■ What is required: Please count, in the material below, each line containing "that", and report only the number.

■ Dataset records:
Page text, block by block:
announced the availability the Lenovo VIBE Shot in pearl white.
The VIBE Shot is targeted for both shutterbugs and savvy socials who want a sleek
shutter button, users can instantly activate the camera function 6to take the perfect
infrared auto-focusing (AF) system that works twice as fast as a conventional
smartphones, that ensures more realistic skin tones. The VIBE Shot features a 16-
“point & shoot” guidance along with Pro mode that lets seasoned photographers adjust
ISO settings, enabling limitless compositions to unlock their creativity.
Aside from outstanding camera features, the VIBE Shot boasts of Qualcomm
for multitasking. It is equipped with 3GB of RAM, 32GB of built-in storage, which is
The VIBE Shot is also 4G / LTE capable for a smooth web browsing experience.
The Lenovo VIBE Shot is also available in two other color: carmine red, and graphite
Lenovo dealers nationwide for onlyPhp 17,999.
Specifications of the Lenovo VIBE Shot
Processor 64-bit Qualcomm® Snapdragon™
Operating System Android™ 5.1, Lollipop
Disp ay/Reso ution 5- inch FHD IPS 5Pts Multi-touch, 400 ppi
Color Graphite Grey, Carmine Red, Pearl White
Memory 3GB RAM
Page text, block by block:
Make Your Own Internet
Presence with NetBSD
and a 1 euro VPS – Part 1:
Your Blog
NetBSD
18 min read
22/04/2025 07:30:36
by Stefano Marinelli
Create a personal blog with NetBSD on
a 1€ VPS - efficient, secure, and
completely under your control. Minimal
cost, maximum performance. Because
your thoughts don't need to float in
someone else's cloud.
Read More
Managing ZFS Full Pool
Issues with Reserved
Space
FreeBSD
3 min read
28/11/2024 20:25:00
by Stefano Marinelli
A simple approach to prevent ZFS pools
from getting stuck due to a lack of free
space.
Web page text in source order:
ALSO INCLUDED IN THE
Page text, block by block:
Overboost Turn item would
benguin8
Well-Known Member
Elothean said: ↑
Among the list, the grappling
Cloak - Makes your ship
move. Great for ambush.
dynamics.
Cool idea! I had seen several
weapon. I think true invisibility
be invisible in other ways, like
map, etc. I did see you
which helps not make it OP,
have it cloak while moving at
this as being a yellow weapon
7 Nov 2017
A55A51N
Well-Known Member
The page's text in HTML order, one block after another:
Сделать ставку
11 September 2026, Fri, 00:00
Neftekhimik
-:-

* * *

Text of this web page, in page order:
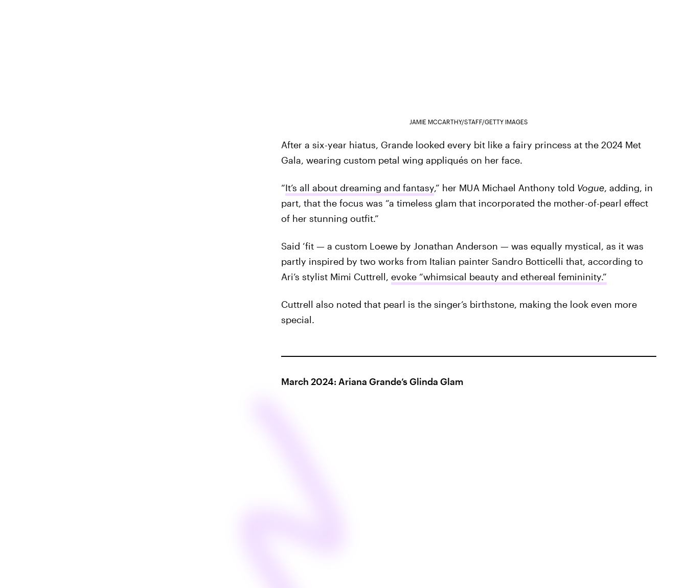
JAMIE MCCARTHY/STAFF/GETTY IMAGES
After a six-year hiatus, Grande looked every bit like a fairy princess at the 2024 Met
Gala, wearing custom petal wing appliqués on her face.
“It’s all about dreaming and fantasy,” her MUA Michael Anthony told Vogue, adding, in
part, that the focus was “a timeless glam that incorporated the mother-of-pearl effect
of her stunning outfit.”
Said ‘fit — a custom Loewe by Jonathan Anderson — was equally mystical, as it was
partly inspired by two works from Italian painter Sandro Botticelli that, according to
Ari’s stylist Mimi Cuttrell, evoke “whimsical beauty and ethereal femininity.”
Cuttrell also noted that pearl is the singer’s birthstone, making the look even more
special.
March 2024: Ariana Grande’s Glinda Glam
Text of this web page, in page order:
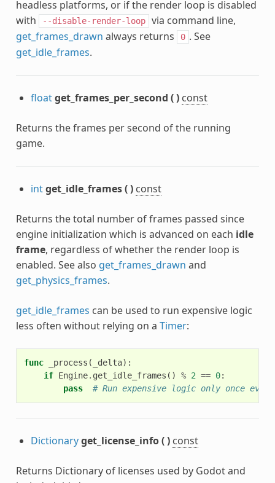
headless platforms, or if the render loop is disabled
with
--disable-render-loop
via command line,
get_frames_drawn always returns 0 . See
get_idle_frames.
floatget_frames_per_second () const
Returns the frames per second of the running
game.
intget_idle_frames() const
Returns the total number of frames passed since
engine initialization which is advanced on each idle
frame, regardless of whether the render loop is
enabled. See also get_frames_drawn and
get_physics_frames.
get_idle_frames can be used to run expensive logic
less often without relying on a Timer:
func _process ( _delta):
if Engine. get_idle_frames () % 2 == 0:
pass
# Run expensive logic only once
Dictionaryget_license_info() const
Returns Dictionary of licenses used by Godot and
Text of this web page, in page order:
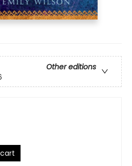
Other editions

■ Response to this task: 6